In its cash-strapped desperate struggle to create jobs for an impoverished nation of 150 million, the administration of Prime Minister Sheikh Hasina is not doing enough to address the dangers to its garment workers. One very simple reason is because doing more would raise costs, thereby causing foreign multinationals to scour the rest of the developing world for a cheaper place to help widen margins, fatten profits, stimulate sales through cut-throat tactics against suppliers and give investors their expected ROIs.

The Gap Inc. (NYSE:GPS) paid $1.2 billion in stock dividends between 2008 and 2012, plowing right through a major global recession without skipping a beat to pay out a portion of its profits to people who own its stock. In the same period of time Wal-Mart Stores Inc. (NYSE: WMT) of Bentonville, Ark., paid out a staggering $21 billion -- that’s with a b -- in dividends.

Meanwhile, as illustrated recently in MacLean’s, using 2011 numbers from consulting firm O’Rourke Group Partners, 12 cents of a $14 shirt go to the people who make it, while more than $8 is the markup from wholesale price after the item makes it to the store.

Part of this profit comes as a direct result of hedging on the corrupt relationship between local industrialists and government inspectors. Companies see the opportunity to widen their margins by exploiting this relationship. The Rana Plaza accident underscores this problem.

Companies and shareholders should stop talking about how great it is they create jobs in the developing world and look at the death and mayhem they’re willing to enable in order to maximize their returns. Consumers, too, have to decide if they are fine with buying cheap clothes from a system that costs human life.

If it’s OK with these market participants to eschew these considerations, good for them; but they should also stop pretending they care about human rights and just embrace what many of them probably are at their cores: morally disengaged and selfish social Darwinists.

For others, here’s what they can do to help workers in the developing world actually come close to attaining the same rights and protections enjoyed by workers in regulated economies with strict rules and enforcement of labor standards.

For Companies

First, accept you are part of the problem.

Stop passing off the blame via plausible deniability regarding the sketchy behavior of local agents. If you can’t find middlemen you can trust to not cut corners, then work directly with factory owners.

Don’t simply move on to the next facility when you find infractions or safety concerns. Report any and all violations that your company’s officers observe to the authorities and non-governmental organizations. Follow up on that effort by ensuring the infractions you observe are fixed. Inform shareholders regularly about what you do to improve factory conditions. Offer statistics to them, such as the wages and benefits of these producers, and the condition of facilities. By all means, feel free to advertise your ethical practices to consumers to encourage them to buy your goods.

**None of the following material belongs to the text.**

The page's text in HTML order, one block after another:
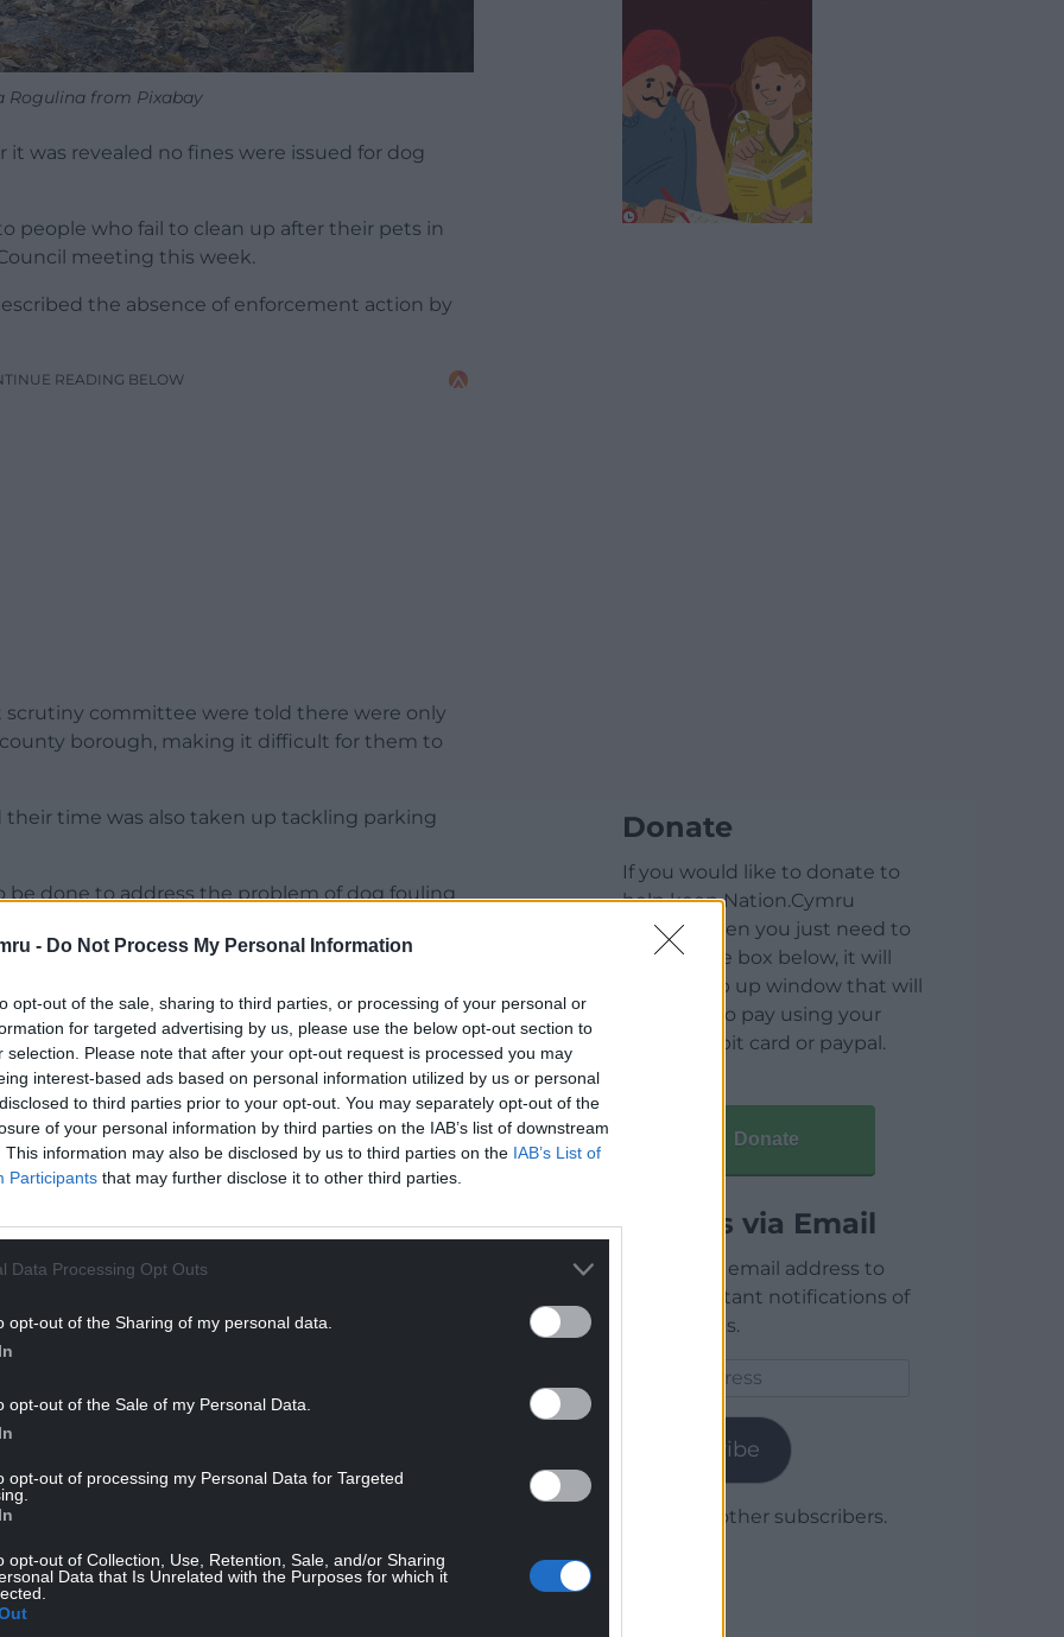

The Walt Disney Company (NYSE:DIS) recently pulled out of Bangladesh and blacklisted other countries in part by examining the World Bank’s Worldwide Governance Indicators. That’s a good place to start. The more likely a country scores low on fighting corruption, regulatory mechanisms and public accountability, the more likely its workers risk their lives to produce your cheap goods.

For Shareholders

First, accept you are part of the problem.

Whether you’re a pensioner, an institutional investor or someone with an E*Trade account -- you have to recognize that earnings per share and dividends are squeezed out of sourcing for work in the most messed-up emerging markets on the planet.

People who own stock in companies are partial owners of those companies. They personally profit off a system that -- by putting intense pressure on mid-level agents and primary suppliers to meet price points -- does more to incentivize dangerous working conditions than to dissuade them.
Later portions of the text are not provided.